Intrigado se acercó para ver lo que ocurría e inmediatamente pudo
comprobar que se trataba de la celebración de una misa de difuntos.
Al ver el féretro sin cerrar no pudo resistir la tentación de mirar y en
ese mismo instante sintió cómo la sangre dejaba de circular por sus
venas. Dentro del ataúd, con el mismo vestido de terciopelo negro,
yacía la misma misteriosa y bella dama que no podía quitarse de la
cabeza, con las manos cruzadas sosteniendo una rosa blanca entre
ellas, marchitándose… Por fin la había encontrado. Preguntó a unos
y a otros quién era aquella hermosa mujer. Todos respondieron que
se trataba de una joven condesita que había fallecido
repentinamente el día anterior. El diplomático extranjero no podía
dar crédito. Estaba convencido de que la había conocido en el baile
de máscaras y habían estado bailando hasta el amanecer. Todos los
presentes le miraban como si hubiese perdido la razón, mientras le
aseguraban que era imposible, pues el fallecimiento de la bella
condesa se había producido el día anterior, antes de que la noche
cayera sobre la ciudad. El joven, ante tales revelaciones, perdió el
juicio y salió huyendo de la iglesia de San José como alma que lleva
el diablo, corriendo y gritando como un loco hasta perderse por las
calles de Madrid. Nunca más se supo de él ni se volvió a ver a la
dama de la rosa blanca, que resucitó para vivir su último baile en
Carnaval…
Triste y trágico final para una historia donde se mezclan el romance
imposible y el terror gótico. Sin embargo toda leyenda tiene algo de
verdad y la realidad es más prosaica y siempre supera a la ficción
con un delicioso toque de humor negro.

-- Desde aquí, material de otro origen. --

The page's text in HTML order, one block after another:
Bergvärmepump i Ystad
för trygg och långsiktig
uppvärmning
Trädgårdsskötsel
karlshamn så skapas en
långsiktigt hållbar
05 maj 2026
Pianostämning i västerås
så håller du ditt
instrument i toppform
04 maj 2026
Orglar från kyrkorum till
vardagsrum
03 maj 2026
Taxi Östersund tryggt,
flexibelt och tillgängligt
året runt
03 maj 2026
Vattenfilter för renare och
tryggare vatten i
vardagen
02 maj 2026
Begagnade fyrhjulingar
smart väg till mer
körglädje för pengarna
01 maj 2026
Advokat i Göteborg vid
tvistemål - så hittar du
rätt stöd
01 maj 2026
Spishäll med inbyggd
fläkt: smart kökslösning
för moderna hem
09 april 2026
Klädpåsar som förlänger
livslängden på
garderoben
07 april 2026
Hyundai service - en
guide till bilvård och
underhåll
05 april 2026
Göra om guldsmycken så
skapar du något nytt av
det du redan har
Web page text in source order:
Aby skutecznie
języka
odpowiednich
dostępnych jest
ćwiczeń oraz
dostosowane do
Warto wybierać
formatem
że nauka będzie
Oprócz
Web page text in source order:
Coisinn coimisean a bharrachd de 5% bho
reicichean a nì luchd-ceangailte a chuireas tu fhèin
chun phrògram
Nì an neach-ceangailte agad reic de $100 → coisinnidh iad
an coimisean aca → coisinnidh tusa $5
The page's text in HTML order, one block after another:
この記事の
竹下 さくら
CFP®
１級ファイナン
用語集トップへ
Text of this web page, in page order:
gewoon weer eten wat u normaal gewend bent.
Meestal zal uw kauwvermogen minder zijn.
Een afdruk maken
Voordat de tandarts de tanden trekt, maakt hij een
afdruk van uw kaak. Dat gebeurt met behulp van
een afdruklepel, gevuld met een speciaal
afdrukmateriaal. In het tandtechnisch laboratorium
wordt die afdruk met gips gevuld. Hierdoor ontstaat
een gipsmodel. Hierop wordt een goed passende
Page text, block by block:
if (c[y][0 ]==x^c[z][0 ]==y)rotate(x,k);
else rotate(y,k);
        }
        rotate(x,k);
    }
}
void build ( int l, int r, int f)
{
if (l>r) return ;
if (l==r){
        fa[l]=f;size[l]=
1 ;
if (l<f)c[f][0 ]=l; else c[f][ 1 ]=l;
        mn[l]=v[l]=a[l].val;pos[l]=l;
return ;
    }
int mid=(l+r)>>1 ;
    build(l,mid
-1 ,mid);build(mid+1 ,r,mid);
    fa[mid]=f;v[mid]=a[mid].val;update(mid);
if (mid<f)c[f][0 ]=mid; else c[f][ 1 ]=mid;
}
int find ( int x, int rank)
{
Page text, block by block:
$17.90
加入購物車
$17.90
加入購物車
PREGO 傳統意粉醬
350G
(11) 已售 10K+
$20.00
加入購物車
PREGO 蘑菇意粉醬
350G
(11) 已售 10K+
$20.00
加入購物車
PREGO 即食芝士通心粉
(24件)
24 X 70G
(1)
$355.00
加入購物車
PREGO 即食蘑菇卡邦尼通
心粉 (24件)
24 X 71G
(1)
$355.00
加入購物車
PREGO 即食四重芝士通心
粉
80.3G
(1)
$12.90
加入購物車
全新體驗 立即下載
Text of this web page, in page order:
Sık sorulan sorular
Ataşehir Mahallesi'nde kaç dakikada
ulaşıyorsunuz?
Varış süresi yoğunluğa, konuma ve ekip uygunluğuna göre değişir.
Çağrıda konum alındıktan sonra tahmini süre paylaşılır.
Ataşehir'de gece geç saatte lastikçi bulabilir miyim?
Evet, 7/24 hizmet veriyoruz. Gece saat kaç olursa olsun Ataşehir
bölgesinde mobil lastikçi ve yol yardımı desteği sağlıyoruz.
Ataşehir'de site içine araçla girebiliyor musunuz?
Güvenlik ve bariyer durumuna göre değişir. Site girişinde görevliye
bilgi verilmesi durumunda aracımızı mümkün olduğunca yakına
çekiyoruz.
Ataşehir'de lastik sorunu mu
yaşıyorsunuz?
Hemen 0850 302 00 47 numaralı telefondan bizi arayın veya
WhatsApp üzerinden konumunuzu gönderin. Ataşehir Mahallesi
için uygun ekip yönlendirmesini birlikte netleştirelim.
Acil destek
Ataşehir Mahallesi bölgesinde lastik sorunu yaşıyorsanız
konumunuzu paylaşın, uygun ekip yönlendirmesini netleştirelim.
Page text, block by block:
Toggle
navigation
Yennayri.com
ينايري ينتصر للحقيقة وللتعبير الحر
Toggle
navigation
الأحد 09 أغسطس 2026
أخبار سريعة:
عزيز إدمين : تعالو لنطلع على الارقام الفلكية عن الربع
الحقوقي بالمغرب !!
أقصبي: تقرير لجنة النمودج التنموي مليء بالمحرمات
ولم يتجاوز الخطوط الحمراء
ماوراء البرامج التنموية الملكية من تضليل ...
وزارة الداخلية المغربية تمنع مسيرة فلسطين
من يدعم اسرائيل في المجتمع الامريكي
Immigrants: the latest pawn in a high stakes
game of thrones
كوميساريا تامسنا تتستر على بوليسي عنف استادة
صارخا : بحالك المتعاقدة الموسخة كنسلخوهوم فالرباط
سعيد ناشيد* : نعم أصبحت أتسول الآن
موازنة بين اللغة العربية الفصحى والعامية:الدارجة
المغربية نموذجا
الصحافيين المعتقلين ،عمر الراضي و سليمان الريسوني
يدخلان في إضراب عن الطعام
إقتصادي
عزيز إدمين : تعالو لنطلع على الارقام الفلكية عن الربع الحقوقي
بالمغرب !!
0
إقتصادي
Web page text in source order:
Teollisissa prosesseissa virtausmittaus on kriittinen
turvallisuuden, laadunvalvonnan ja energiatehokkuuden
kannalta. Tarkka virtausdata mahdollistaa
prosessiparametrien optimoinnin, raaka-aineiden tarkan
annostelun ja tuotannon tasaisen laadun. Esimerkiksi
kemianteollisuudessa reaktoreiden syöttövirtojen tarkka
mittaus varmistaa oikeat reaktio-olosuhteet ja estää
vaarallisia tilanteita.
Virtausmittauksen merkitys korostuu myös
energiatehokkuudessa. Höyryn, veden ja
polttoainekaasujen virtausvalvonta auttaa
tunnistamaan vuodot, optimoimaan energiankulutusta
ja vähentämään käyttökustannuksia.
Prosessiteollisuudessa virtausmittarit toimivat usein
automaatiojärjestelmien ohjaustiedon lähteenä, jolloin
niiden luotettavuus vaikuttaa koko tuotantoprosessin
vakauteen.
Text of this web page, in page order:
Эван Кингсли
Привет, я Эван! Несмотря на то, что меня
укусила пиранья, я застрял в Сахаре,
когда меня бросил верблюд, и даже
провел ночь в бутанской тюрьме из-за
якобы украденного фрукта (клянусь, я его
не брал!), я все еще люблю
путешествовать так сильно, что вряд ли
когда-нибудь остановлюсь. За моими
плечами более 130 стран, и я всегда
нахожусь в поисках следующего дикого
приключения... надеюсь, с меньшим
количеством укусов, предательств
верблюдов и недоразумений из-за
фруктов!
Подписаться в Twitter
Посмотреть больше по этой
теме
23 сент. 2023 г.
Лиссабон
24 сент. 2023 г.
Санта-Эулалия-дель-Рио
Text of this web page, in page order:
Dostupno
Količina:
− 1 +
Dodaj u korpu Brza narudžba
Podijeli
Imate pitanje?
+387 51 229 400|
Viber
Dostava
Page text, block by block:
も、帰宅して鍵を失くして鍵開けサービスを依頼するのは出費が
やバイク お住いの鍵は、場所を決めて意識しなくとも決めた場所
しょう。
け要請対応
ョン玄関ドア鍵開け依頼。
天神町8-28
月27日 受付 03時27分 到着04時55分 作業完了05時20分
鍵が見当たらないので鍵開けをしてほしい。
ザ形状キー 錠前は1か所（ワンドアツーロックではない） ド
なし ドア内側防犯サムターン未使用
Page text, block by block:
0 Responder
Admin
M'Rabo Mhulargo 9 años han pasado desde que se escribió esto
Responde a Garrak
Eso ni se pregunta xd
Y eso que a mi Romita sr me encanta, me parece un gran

Las malas lenguas cuentan
que al parecer la difunta condesa tenía una hermana gemela con
problemas mentales. Esta hermana, haciéndose pasar por la
fallecida, habría sido la misteriosa dama enmascarada que había
asistido al baile y, a la sazón, la que terminó gastando al joven
diplomático tan macabra broma. Para morirse de risa.